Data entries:
☆ ☆ ☆ ☆ ☆ ☆ ☆
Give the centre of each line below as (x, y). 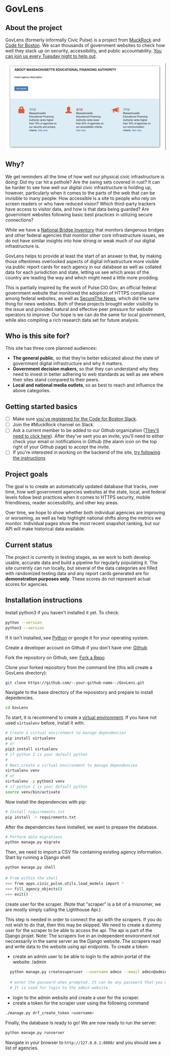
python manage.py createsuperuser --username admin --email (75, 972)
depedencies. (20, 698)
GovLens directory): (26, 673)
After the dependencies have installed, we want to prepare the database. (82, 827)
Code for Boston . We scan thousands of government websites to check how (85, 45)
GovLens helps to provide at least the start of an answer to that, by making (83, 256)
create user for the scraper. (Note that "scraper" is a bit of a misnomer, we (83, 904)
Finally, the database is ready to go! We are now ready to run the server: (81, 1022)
☆ ☆ ☆ ☆ ☆ ☆ ☆
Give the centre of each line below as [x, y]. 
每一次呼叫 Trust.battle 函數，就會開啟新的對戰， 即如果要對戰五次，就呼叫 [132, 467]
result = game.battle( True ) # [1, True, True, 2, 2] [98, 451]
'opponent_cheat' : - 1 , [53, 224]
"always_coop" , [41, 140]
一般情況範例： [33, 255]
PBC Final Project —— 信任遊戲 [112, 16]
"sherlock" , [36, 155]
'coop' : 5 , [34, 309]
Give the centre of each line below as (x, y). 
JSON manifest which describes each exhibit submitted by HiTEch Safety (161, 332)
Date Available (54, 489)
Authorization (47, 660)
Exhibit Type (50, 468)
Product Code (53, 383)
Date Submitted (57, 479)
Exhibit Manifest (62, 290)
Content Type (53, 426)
☆ ☆ ☆ ☆ ☆ ☆ ☆
Where a line in the records above contains the string "GovLens", return that line.

> COMPLETED TASK:
GovLens directory): (26, 673)
GovLens helps to provide at least the start of an answer to that, by making (83, 256)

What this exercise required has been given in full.